# EXERCISE
A verbatim transcription of the listing below is required, without its pictures.

# STORED DATA
┄┄┄┄┄┄┄┄┄┄┄┄┄┄┄┄┄┄┄┄
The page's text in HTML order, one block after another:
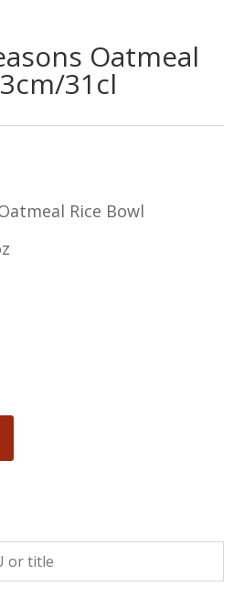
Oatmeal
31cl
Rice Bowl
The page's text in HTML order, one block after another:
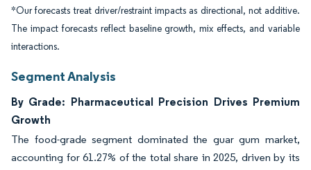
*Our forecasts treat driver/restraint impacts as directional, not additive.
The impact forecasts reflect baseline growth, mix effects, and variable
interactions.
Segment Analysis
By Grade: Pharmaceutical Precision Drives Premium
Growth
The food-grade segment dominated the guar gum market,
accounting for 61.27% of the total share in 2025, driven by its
┄┄┄┄┄┄┄┄┄┄┄┄┄┄┄┄┄┄┄┄
# PROBLEM SOLUTION
The page's text in HTML order, one block after another:
Oatmeal
31cl
Rice Bowl
The page's text in HTML order, one block after another:
*Our forecasts treat driver/restraint impacts as directional, not additive.
The impact forecasts reflect baseline growth, mix effects, and variable
interactions.
Segment Analysis
By Grade: Pharmaceutical Precision Drives Premium
Growth
The food-grade segment dominated the guar gum market,
accounting for 61.27% of the total share in 2025, driven by its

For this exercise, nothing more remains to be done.